The decades of economic attacks upon family farms leave us vulnerable to a very hard landing in which millions will suffer death through the deprivation of essential food and shelter. During the Great Depression of the 1930s many of the urban homeless and unemployed factory workers found sanctuary on the family farm.
We may now only look back with fond nostalgia at how we lived a couple of generations ago. In hindsight the wisdom of Raw Material Economics proves itself.
As long as we have adequate food and shelter the micro-production of goods and intellectual content can provide for the rest of us. Gone are the days of relying upon those “too big to fail” for our well-being.
The current crop of academically educated economists only argue about how to best preserve the current financial system with all of its structural inequities and invitations for fraud. They are not prepared to consider an egalitarian diverse decentralized distributed economics that possesses intrinsic resilience.
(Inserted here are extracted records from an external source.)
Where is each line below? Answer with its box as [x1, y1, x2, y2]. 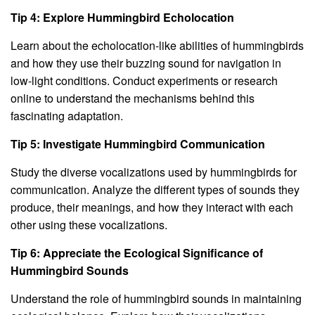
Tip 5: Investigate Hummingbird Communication [11, 135, 265, 152]
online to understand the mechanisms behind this [11, 89, 255, 106]
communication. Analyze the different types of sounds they [11, 181, 300, 198]
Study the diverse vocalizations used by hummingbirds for [11, 163, 297, 180]
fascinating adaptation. [11, 107, 123, 124]
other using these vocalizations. [11, 216, 167, 233]
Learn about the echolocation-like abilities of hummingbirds [11, 37, 304, 53]
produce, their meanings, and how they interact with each [11, 198, 293, 215]
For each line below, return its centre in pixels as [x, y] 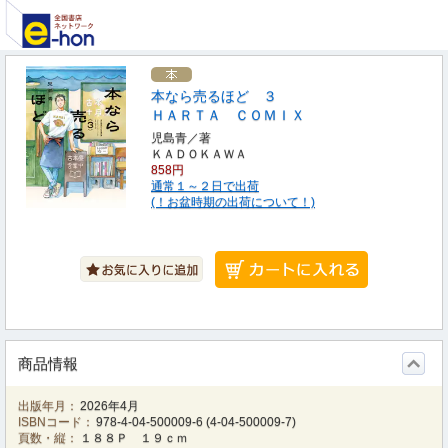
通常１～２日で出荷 [205, 186]
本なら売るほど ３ [214, 96]
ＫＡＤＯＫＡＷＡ [199, 154]
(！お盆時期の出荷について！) [233, 202]
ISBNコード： [56, 422]
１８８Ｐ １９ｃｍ [134, 438]
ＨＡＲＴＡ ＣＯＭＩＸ [228, 115]
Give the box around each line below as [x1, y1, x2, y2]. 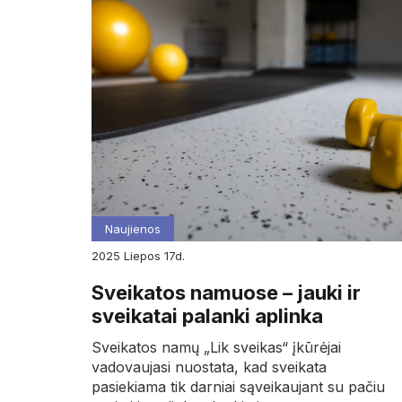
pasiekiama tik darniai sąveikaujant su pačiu [92, 377, 385, 396]
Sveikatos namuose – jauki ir [92, 280, 361, 304]
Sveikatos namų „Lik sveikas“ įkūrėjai [92, 337, 341, 356]
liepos [130, 248, 164, 263]
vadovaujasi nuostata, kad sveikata [92, 357, 327, 376]
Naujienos [105, 221, 161, 236]
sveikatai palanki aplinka [92, 303, 323, 328]
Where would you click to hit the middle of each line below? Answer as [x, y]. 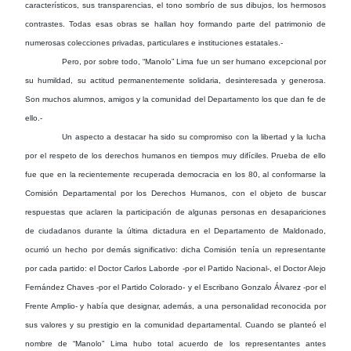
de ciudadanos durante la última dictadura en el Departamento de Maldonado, [175, 230]
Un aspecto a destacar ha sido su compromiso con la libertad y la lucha [194, 136]
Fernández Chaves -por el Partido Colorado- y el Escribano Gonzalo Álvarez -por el [175, 287]
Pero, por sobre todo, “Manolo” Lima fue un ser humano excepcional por [194, 61]
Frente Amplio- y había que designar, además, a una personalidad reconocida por [175, 306]
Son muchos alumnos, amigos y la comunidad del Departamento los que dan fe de [175, 99]
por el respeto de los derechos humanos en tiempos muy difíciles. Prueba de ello [175, 155]
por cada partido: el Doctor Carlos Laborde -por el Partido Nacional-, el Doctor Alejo [175, 268]
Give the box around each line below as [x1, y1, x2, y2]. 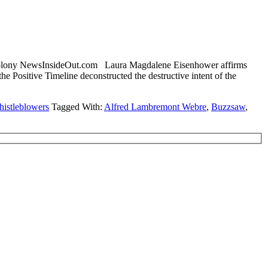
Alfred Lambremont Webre [104, 101, 206, 112]
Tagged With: [51, 101, 104, 112]
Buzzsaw [211, 101, 245, 112]
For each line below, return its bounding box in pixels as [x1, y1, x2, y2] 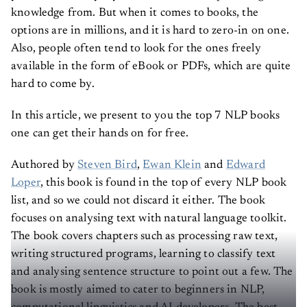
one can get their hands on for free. [11, 127, 189, 140]
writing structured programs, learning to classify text [11, 248, 276, 260]
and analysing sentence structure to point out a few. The [11, 266, 293, 278]
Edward [225, 159, 265, 171]
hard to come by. [11, 78, 95, 90]
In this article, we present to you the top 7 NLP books [11, 110, 280, 122]
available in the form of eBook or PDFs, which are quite [11, 60, 291, 73]
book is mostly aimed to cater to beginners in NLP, [11, 284, 265, 296]

Unfortunately, current administration policies continue the practice of punishing family farmers for the benefit of the financial services industry. Unless you have income from off the farm, you will have to wait until the current economic collapse deepens before re-establishing family farms becomes feasible.
Until then, it promises to be a very bumpy ride and expect to see a great deal of volatility in all markets. Still you have options over the short term and while they exist now would be a good time to explore them.
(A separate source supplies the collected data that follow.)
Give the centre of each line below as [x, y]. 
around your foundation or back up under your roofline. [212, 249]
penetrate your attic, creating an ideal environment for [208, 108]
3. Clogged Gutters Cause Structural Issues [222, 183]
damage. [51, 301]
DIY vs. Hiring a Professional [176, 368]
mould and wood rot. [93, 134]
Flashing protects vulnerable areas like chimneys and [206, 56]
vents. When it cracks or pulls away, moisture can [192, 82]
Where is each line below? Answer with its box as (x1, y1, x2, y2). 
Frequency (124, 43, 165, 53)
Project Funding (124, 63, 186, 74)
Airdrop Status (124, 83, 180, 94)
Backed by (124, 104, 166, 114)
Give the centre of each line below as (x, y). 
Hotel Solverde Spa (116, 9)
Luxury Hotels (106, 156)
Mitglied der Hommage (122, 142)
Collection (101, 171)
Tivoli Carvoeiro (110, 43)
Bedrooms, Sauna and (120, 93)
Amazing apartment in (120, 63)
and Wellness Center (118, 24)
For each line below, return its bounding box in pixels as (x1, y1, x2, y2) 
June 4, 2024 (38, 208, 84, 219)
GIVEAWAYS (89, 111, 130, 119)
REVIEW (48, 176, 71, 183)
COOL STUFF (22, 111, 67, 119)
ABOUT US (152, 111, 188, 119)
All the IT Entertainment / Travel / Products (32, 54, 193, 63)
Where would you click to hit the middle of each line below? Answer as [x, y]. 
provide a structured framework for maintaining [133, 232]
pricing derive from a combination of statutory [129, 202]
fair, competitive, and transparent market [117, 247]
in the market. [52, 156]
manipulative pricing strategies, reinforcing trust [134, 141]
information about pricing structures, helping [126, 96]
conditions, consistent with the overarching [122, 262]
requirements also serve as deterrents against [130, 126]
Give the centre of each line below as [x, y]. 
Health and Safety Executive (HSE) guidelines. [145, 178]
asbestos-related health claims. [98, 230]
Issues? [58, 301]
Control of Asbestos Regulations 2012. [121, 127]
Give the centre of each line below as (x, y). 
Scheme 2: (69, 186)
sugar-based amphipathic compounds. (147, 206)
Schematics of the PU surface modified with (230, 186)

First, if you now depend upon those “too big to fail” for your income, including all branches of government, the dominant banks and the multinational corporations, now is the time to act on an exit plan. While some employers may be able to restructure their businesses to offer a measure of economic security to employees, these smaller companies will be targeted by government taxmen eager to take away profits and hostile takeovers by predatory corporations.
Second, traditional passive income from investments will become increasingly unreliable and ultimately insufficient as the current economic collapse deepens. You must find a way to become productive while maintaining control over your pricing to be able to respond to deflation, inflation, stagflation and whatever other curve balls the banksters throw.
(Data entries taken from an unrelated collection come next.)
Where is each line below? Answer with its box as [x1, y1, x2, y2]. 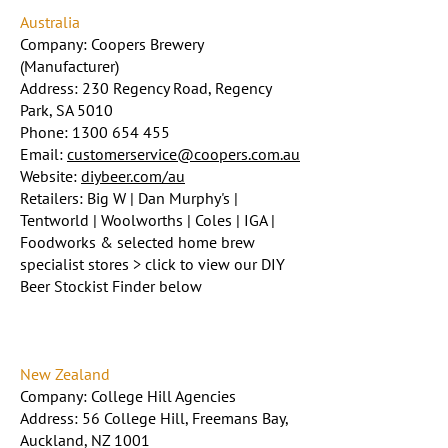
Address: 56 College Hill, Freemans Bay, [20, 408, 288, 428]
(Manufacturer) [20, 56, 119, 76]
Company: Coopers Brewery [20, 34, 203, 54]
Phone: [20, 122, 72, 142]
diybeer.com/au [81, 166, 185, 186]
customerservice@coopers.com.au [67, 144, 300, 164]
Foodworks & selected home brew [20, 232, 255, 252]
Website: [20, 166, 81, 186]
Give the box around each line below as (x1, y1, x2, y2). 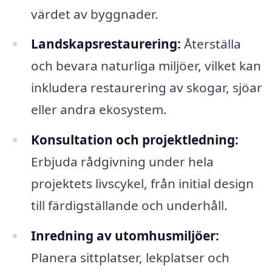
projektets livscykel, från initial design (30, 175, 254, 192)
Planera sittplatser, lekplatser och (30, 249, 229, 267)
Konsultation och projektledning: (30, 131, 239, 149)
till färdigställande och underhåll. (30, 197, 228, 214)
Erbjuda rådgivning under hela (30, 153, 214, 171)
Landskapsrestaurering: (30, 35, 181, 53)
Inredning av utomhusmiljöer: (30, 227, 219, 245)
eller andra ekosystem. (30, 101, 167, 118)
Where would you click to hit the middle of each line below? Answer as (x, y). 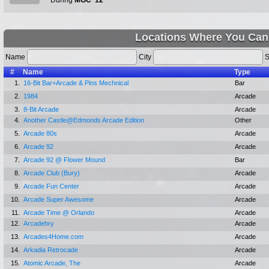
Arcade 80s (40, 133)
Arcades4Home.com (53, 237)
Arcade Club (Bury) (52, 173)
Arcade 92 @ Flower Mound (64, 160)
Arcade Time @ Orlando (59, 213)
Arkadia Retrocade (51, 250)
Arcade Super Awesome (59, 199)
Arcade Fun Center (51, 186)
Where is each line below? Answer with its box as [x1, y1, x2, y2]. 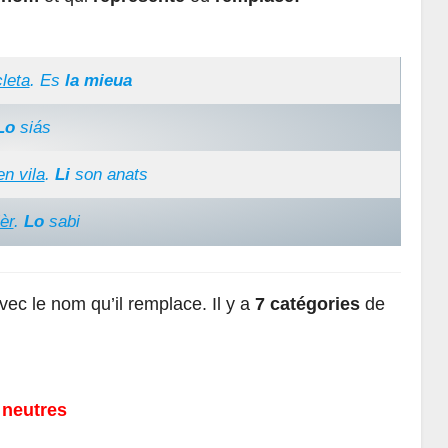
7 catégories [255, 293, 360, 314]
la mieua [64, 71, 132, 91]
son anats [74, 165, 148, 185]
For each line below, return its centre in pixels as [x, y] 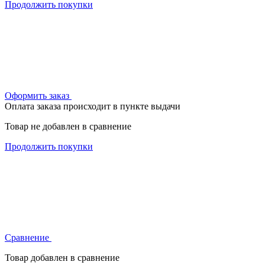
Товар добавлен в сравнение [62, 257]
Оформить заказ [38, 95]
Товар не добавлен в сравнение [68, 126]
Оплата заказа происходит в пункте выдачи [93, 106]
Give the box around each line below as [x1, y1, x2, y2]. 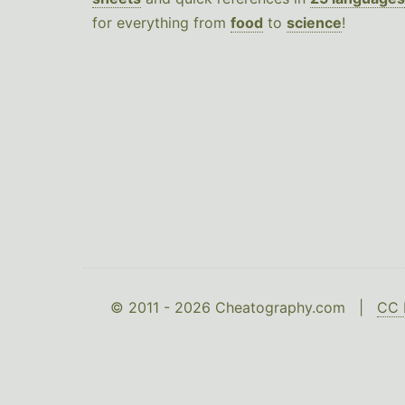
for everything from [92, 14, 231, 33]
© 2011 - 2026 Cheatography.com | [110, 298, 377, 317]
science [287, 14, 342, 33]
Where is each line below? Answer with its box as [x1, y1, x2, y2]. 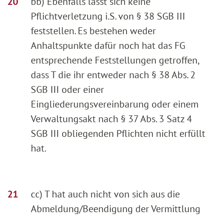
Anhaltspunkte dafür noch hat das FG [31, 39, 185, 52]
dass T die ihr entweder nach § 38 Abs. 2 [31, 68, 196, 82]
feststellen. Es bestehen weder [31, 24, 156, 38]
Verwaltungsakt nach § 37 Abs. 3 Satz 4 [31, 112, 192, 126]
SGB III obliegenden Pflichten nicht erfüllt [31, 127, 205, 140]
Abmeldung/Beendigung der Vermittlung [31, 202, 200, 216]
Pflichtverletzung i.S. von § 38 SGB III [31, 10, 185, 23]
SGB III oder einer [31, 83, 104, 96]
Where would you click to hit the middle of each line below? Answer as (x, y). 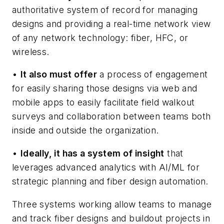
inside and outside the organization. (85, 130)
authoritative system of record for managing (105, 9)
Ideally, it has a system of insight (92, 153)
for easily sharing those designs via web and (105, 88)
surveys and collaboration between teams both (111, 116)
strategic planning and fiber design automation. (110, 181)
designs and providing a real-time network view (111, 23)
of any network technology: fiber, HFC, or (100, 37)
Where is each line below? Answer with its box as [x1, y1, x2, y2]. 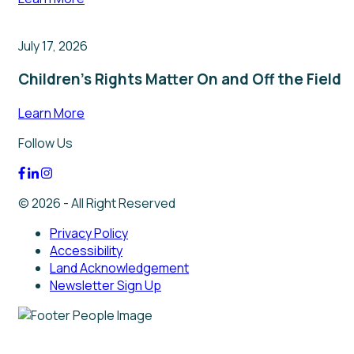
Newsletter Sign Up [50, 277, 161, 295]
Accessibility [50, 242, 122, 260]
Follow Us [18, 134, 73, 153]
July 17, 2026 [18, 36, 88, 55]
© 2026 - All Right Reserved [18, 194, 175, 213]
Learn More [18, 104, 85, 122]
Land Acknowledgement [50, 259, 189, 277]
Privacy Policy [50, 224, 128, 243]
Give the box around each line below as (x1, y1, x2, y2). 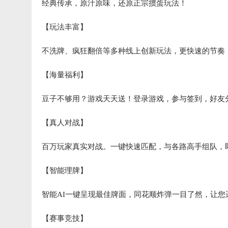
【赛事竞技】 (42, 214, 88, 223)
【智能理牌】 (42, 166, 88, 175)
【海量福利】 (42, 71, 88, 79)
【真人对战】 (42, 119, 88, 127)
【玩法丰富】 (42, 23, 88, 32)

Of course, a total collapse or even near total collapse will have us all scrambling for food and shelter while those who have stockpiled and continue to hoard will be faced with increasing physical security demands. Police and the armed forces will be the last elements of the status quo to collapse and they will be looking for stockpiled food themselves.
The issue remains of determining what to do between now and a very possible then. Without a doubt having an independent income based upon your own productive capacity will likely become necessary.
While climate change, resource depletion and unsupportable population levels will certainly complicate the issue, realistically there seems very little you or I can do about that. At least if you maintain the capability to produce at parity, that is the sale of your production not only supports your existence but also allows you enough profit to begin another round of production without debt while saving enough to survive unexpected events, then you may have a future.
Maintaining mobility ability is a bonus that could literally become lifesaving. For example, areas of the Oregon coast that once appeared desirable because of the local abundance of seafood are now adjacent to growing oceanic dead zones devoid of any sea life at all.
Expect volatility in all aspects of life. With all of this in mind, an online business seems to be a good bet to me.
If running an online business seems to be beyond your capacity then you owe it to yourself to honestly investigate it because all sorts of people have learned how to run an online business. Now would be a good time to start.